Level's position: EDRs should block unapproved RMMs. If you've chosen to use Level, creating an exception in your security software is the appropriate response.
For a deeper discussion on this, see: EDRs Distrust RMMs, and That's OK
How AV/EDR Actually Interferes With Level
This is important to understand, because AV/EDR interference isn't always obvious. Most people expect a quarantine event or an alert — but behavior-based detection often doesn't produce either.

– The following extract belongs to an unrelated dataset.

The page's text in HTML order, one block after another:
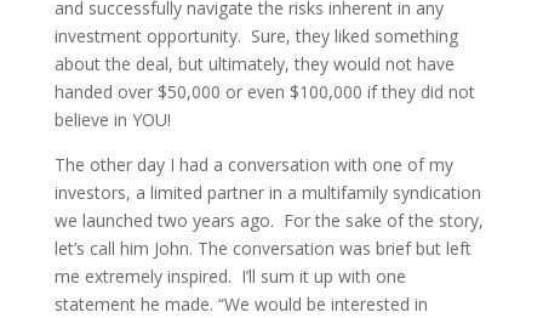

Behavior-based detection is not signature-based. AV/EDR products don't just scan files; they watch what processes do at runtime. If the agent's behavior at a specific moment triggers a heuristic — a network call pattern, a WMI query, a process spawn — the security software may block or kill that action without quarantining anything. No alert, no log entry, no binary removal.
This is why you can have 50 devices running the same AV/EDR and only 2 show Level as offline. It's not inconsistent behavior from your security software — it's that the detection triggered on those 2 devices based on what the agent happened to be doing at the time.
AV/EDR can affect Level in ways beyond just removing the binary:
Kill the agent process outright (device goes offline)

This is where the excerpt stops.